Стоял еще день, и было непонятно, к чему такая спешка. Мысленно застонав, я поплелся за ним.
Симанчук обладал удивительной способностью находить нам работу. То он рубил дрова («про запас», хотя какой запас нужен в тайге — кругом дрова!), то копал червей, то мастерил удочки. То вдруг останавливал лодку и лез в глухомань искать топор, оброненный якобы здесь неизвестно кем еще при царе Горохе. Не буду же я сидеть сложа руки, когда рядом кипит бурной деятельностью мой напарник и наставник!

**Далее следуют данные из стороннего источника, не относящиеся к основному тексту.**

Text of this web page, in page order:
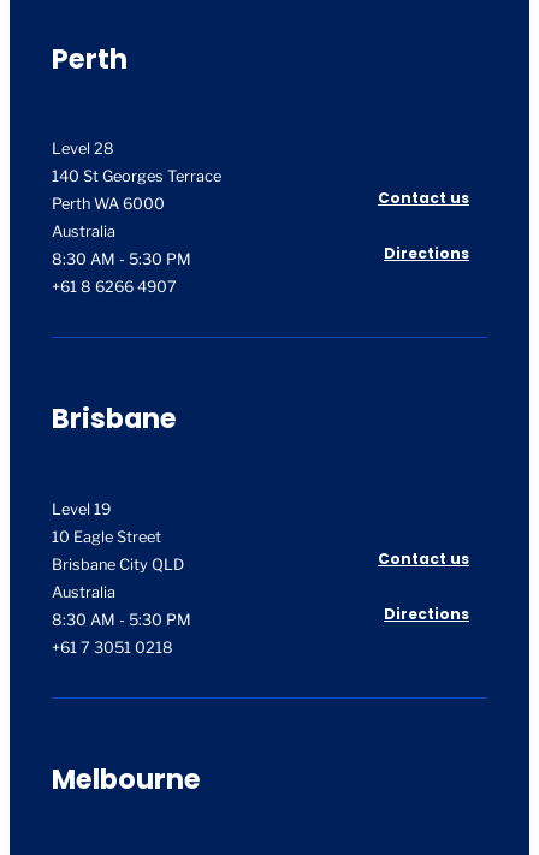
Perth
Level 28
140 St Georges Terrace
Perth WA 6000
Australia
Contact us
8:30 AM - 5:30 PM
+61 8 6266 4907
Directions
Brisbane
Level 19
10 Eagle Street
Brisbane City QLD
Australia
Contact us
8:30 AM - 5:30 PM
+61 7 3051 0218
Directions
Melbourne
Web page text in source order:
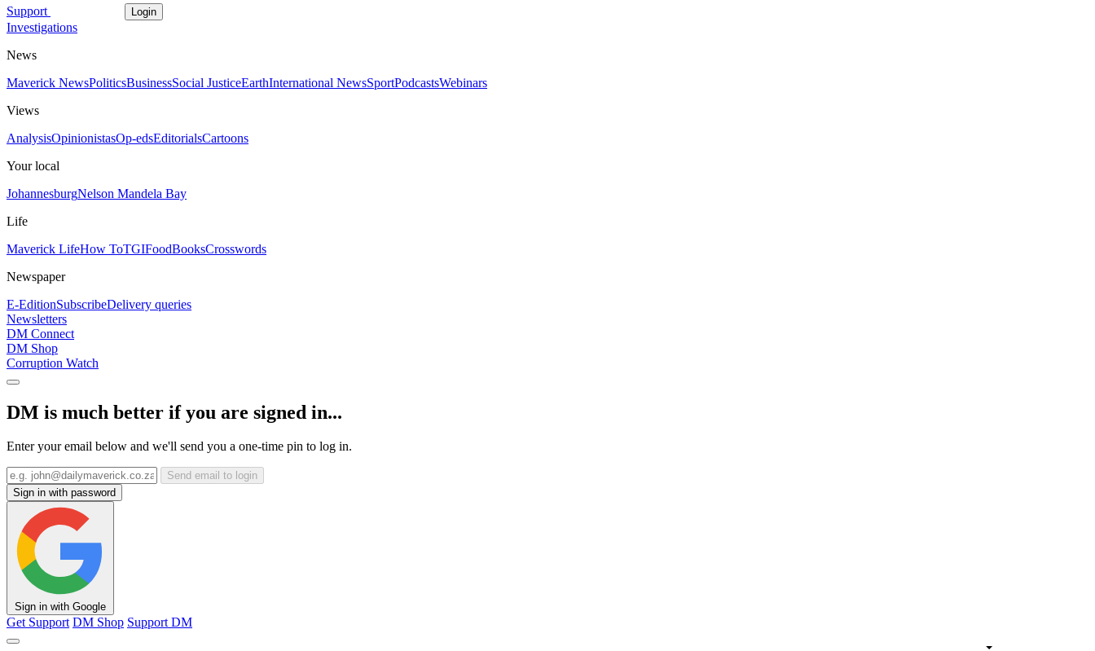
Support Login
Investigations
News
Maverick NewsPoliticsBusinessSocial JusticeEarthInternational NewsSportPodcastsWebinars
Views
AnalysisOpinionistasOp-edsEditorialsCartoons
Your local
JohannesburgNelson Mandela Bay
Life
Maverick LifeHow ToTGIFoodBooksCrosswords
Newspaper
E-EditionSubscribeDelivery queries
Newsletters
DM Connect
DM Shop
Corruption Watch
DM is much better if you are signed in...
Enter your email below and we'll send you a one-time pin to log in.
Send email to login
Sign in with password
Sign in with Google
Get Support DM Shop Support DM

Тот самый охотник, почетный стрелок Дима Пикунов, которого я расспрашивал, как добраться до Улунги, посоветовал идти с пантовиками:
— Охотиться по ночам, а днем отсыпаться, идти вверх. Такова пантовка.

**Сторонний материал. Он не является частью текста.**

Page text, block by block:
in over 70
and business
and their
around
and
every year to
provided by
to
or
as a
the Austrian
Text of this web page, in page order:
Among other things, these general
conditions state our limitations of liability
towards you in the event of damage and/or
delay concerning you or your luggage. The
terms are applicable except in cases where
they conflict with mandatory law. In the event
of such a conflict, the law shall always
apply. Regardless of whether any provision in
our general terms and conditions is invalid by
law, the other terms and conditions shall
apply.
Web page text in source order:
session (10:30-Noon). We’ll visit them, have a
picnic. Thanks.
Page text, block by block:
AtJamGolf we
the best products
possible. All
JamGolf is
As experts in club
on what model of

Наверное, он никогда не охотился с Симанчуком. Я не помню, чтобы мы спали днем. Ночью тоже. Поэтому я все время был в сомнамбулическом состоянии. Как-то за кормой упало дерево. Оно рухнуло в воду, подняв фонтан брызг, и переломилось от удара надвое.

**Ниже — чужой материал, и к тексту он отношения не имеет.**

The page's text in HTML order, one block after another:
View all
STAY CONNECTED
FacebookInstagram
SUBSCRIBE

— Вовремя проскочили! — обрадовался Симанчук, и мне пришлось мучительно размышлять, чему он радуется, пока не догадался, что с тем же успехом дерево могло свалиться на лодку.
Вот и теперь я никак не мог понять, куда так торопится охотник. Тем более что и залив был никудышный, на мой взгляд Вход в него оказался настолько узеньким, что его целиком заслонял куст ивняка, и посторонний никогда не догадался бы, что за ним что-то есть.
— Ишь, куст не рубит, прячет залив, думает — не знаем, — бормотал Симанчук, пока лодка продиралась под ветвями. Потом ее понесло течением, и мы оказались в протоке. Но вот справа опять появился куст, прикрывающий другой ручеек, по которому лодке пришлось ползти по песку, как угрю. Вдруг Дмитрий выдохнул:
— Вот его залив!
Я оглянулся, и сонливость слетела с меня, как паутина. Это был неописуемой красоты залив. Лодочка стояла на краю громадного глубокого плеса. Вокруг, как колонны в соборе, уходили ввысь стволы исполинских деревьев, кроны которых целиком заслоняли солнце. Только лучики его сеялись сквозь сетку листьев, зайчиками ложась на гладь воды, покрытую тальниковым пухом.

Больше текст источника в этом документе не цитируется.